Connect to the EarthSpirit Community.

Wednesday, June 1, 2011

Open (What the Mountain Told Me)

Take a breath and feel me beneath you. Feel the rough and smooth skin of me holding and supporting you as we reach up to the skies, like trees, roots in the earth and arms reaching eternally toward the wonder… reaching up and outward when the heart of you lies within and below. Take a breath and follow me. I will show you how.


Open to the starlight, to the history of our ancestry shining above us. Open to the glittering mirrors reflecting the great unknown mystery we carry within, beneath the surface. We are all children of stardust, descending over eons, travelers through space who fall as light falls against absence into ether, into body. Light falls and life falls into brilliant darkness. A jewel in the sky, the star reminds us that even heavenly beings die, shift and transform.

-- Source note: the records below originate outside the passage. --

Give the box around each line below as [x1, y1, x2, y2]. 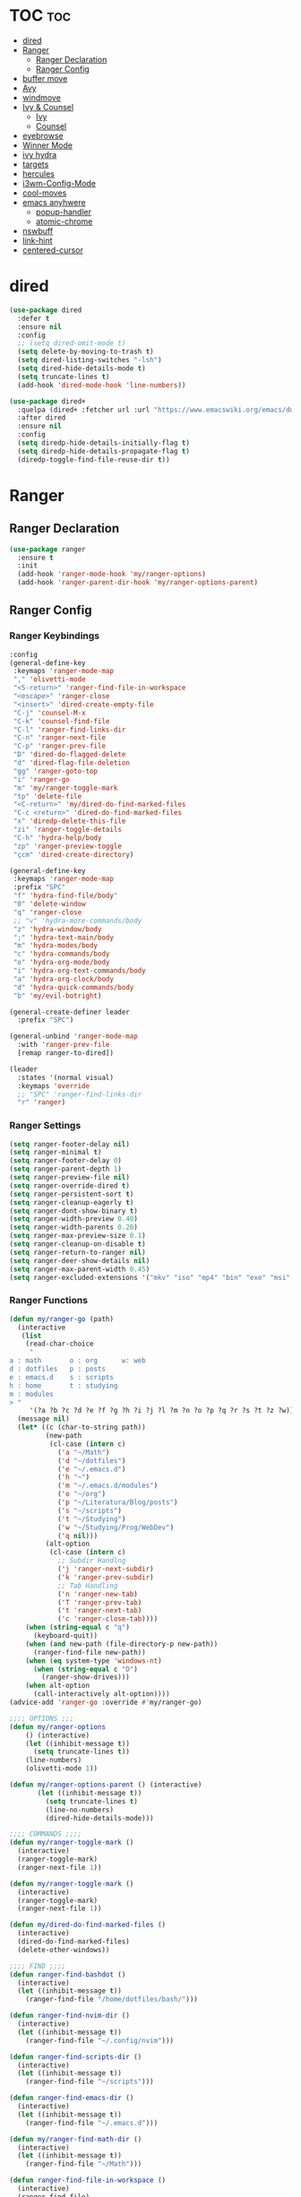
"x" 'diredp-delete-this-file [13, 817, 126, 826]
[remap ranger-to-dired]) [17, 1049, 115, 1058]
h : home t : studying [9, 1381, 118, 1390]
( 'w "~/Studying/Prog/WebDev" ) [56, 1523, 175, 1532]
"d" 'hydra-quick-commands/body [13, 982, 134, 991]
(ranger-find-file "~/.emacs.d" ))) [25, 2118, 159, 2127]
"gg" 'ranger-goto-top [13, 766, 99, 775]
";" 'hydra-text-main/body [13, 933, 115, 942]
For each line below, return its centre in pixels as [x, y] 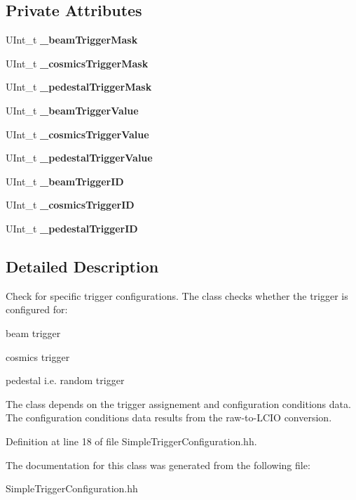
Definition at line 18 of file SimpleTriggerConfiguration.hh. [131, 441]
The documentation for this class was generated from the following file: [158, 465]
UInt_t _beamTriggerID [65, 181]
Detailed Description [82, 266]
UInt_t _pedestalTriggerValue [79, 158]
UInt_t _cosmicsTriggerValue [77, 134]
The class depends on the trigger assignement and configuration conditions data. [178, 403]
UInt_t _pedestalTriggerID [72, 228]
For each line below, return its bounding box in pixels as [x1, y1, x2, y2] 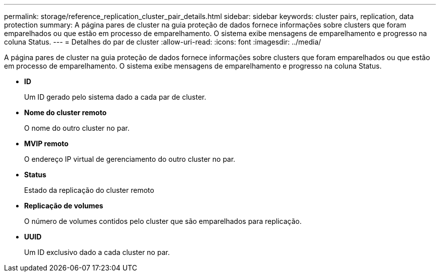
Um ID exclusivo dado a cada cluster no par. [24, 248, 170, 256]
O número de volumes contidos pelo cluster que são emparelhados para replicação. [24, 217, 302, 225]
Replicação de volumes [24, 201, 103, 210]
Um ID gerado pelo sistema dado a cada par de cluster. [24, 93, 206, 101]
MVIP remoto [24, 139, 69, 148]
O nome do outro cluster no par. [24, 124, 130, 132]
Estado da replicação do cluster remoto [24, 186, 154, 194]
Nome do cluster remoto [24, 108, 106, 117]
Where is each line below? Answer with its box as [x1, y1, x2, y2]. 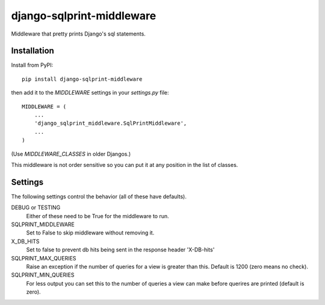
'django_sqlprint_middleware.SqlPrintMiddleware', [34, 120, 187, 127]
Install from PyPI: [11, 61, 54, 69]
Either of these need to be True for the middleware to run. [26, 212, 170, 219]
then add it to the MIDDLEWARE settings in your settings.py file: [11, 89, 169, 96]
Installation [11, 46, 54, 56]
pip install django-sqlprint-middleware [22, 75, 143, 83]
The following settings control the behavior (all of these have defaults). [11, 193, 187, 200]
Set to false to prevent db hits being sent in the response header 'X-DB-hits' [26, 246, 215, 253]
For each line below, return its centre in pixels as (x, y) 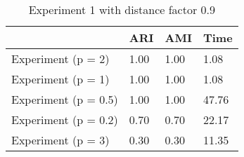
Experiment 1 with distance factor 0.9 (122, 9)
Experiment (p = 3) (60, 140)
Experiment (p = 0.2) (65, 120)
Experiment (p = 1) (60, 79)
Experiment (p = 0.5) (65, 99)
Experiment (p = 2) (60, 59)
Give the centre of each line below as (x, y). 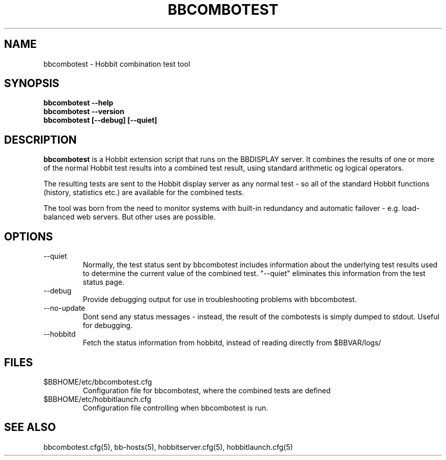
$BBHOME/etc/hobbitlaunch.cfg (97, 399)
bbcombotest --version (84, 112)
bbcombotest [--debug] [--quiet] (100, 120)
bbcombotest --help (78, 103)
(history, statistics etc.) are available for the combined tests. (144, 193)
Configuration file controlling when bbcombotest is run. (175, 408)
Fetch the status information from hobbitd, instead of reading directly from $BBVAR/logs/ (232, 343)
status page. (104, 282)
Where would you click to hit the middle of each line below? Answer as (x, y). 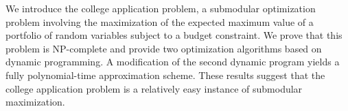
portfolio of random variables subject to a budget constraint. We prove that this (174, 35)
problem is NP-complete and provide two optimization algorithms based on (164, 48)
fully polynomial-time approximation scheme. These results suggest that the (165, 75)
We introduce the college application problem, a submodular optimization (161, 8)
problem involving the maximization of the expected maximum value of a (160, 21)
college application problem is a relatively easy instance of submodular (154, 88)
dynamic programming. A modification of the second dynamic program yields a (173, 62)
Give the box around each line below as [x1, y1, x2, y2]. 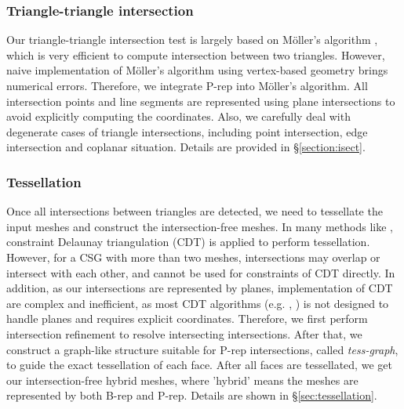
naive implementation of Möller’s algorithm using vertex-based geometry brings [6, 62, 388, 78]
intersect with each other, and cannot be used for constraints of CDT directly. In [6, 264, 395, 281]
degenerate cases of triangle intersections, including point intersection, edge [6, 123, 368, 139]
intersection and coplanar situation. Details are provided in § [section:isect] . [6, 139, 366, 155]
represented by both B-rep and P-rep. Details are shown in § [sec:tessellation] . [6, 387, 377, 404]
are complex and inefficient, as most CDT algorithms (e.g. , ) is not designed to [6, 295, 389, 311]
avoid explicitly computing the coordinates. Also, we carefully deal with [6, 108, 351, 125]
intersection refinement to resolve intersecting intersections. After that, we [6, 325, 362, 342]
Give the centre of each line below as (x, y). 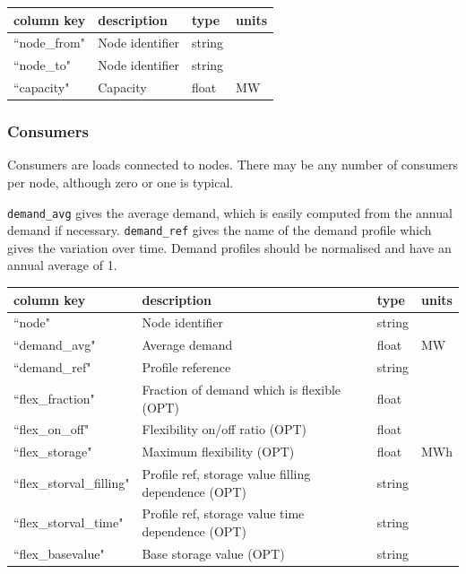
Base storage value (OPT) (213, 553)
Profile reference (186, 367)
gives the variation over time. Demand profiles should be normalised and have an (229, 247)
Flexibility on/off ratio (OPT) (224, 429)
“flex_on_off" (52, 429)
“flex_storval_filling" (72, 482)
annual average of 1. (62, 265)
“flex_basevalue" (59, 553)
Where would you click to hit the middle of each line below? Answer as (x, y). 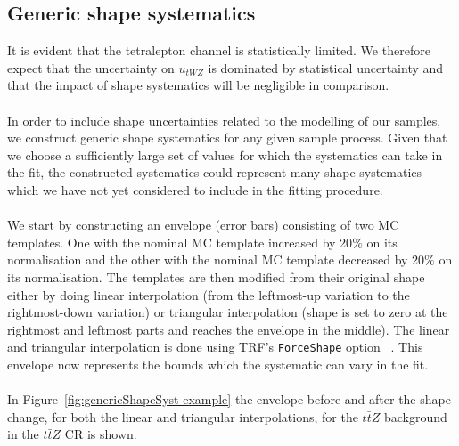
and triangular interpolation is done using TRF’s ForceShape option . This (215, 347)
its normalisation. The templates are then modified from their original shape (216, 276)
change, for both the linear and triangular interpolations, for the (183, 416)
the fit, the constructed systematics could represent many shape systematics (215, 172)
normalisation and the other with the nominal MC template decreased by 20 (216, 259)
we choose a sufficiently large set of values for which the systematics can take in (225, 154)
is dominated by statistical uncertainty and (326, 67)
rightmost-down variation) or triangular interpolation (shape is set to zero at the (228, 312)
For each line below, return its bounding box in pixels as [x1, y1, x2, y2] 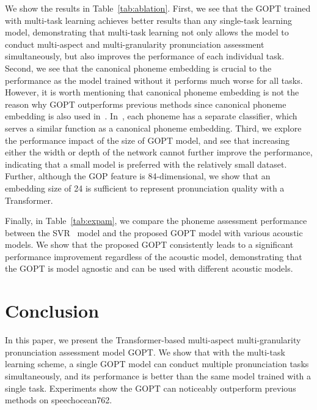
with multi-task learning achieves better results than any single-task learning [5, 13, 293, 26]
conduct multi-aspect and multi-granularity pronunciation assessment [5, 37, 264, 50]
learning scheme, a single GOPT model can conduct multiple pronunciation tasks [5, 357, 309, 370]
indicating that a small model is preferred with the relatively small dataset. [5, 157, 287, 170]
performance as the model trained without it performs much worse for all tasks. [5, 73, 303, 86]
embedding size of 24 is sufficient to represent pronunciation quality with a [5, 181, 285, 194]
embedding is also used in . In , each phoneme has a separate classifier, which [5, 110, 297, 122]
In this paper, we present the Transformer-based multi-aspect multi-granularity [5, 334, 301, 346]
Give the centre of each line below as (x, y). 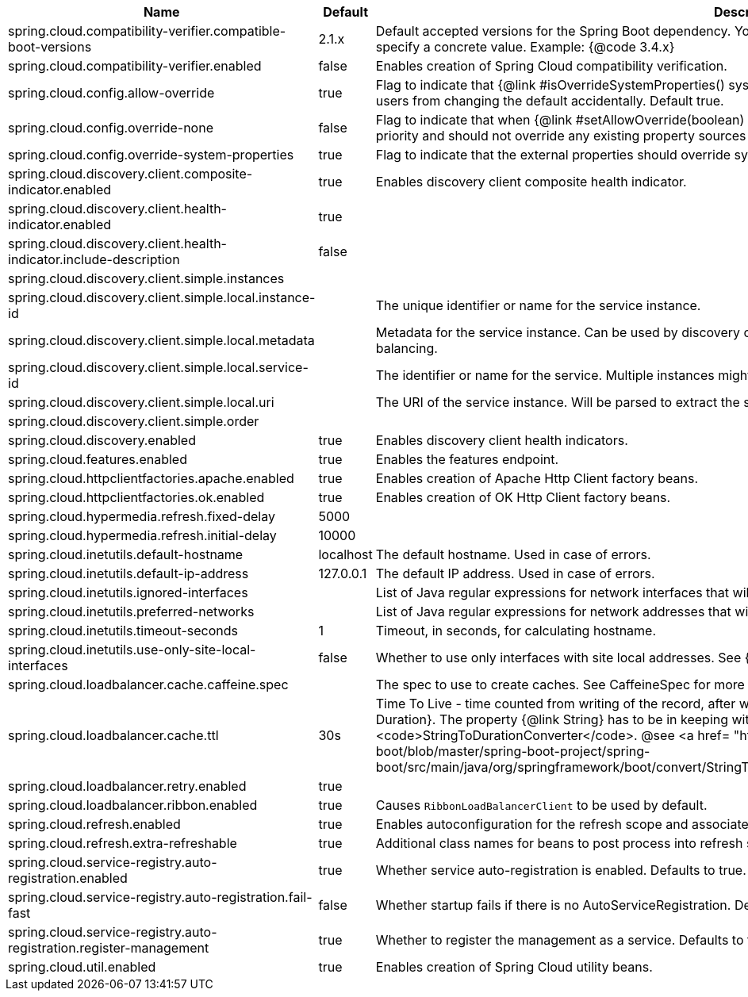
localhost (345, 554)
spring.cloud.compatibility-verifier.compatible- (147, 31)
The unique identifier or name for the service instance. (538, 305)
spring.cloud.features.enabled (98, 459)
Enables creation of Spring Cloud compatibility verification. (551, 66)
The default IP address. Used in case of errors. (515, 573)
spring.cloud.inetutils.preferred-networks (131, 612)
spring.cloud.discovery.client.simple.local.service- (158, 367)

Open to transformation, to the echoing footfall of the two-legged and four-legged Spirits walking among us. The beings who made way, like river opening to delta, for our bodies to take in breath and be here. We are one, but not without the millions who came before. The stars above us knew our ancestors. The earth beneath us knows our names.

Open to the Ancestral Spirits of the trees that flourished into forest and fell in the woods, whose bodies nourished the ground, built our homes, and feed our fires. Our ancestors lived in the bones of their ancestors. They were and are felled for our survival and the time has come. Return to the trees. Return to their stewardship and honor their dead.

Open to the voices of the living trees around you and remember that they are a-live beings, too. Open to the power within you to wake change beneath your feet.

Awaken yourself to the well of mysteries that lives within you- that glimmer of dust that glows at twilight. Follow the blood to the Source and re-member that the way to the Ancestors lives within you. You are the way-point of all the mothers and fathers who have come before you. You are the doorway. The ancestral fire burns behind the eyes of every person you meet. It fuels your path.

Wake up and remember.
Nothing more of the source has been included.